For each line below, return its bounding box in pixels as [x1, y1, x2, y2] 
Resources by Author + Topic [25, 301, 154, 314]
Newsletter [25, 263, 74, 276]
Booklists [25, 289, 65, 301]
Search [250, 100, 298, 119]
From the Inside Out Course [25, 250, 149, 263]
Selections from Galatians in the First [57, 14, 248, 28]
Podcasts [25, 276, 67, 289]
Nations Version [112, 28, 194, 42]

- - - - - - -

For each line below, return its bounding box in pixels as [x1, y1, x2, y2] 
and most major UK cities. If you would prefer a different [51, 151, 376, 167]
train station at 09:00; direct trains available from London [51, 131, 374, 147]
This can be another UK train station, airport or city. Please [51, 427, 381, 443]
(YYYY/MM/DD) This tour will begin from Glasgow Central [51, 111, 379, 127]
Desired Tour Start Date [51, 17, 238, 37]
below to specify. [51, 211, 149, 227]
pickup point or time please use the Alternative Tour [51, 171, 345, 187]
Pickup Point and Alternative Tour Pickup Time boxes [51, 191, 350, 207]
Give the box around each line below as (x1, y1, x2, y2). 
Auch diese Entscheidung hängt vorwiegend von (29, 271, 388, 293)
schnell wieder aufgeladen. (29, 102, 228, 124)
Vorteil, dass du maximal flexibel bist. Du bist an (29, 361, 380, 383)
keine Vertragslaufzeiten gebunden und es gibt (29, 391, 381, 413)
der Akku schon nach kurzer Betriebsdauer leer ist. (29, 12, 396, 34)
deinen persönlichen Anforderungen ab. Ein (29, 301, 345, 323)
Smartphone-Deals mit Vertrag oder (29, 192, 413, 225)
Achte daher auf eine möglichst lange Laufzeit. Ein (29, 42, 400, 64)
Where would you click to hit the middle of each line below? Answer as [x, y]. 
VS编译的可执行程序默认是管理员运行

- - - - - - -

**WHAT NEEDS TO BE DONE**
Please report every line of the listing that contains the string "Alternative".

**YOUR RESPONSE**
pickup point or time please use the Alternative Tour [51, 171, 345, 187]
Pickup Point and Alternative Tour Pickup Time boxes [51, 191, 350, 207]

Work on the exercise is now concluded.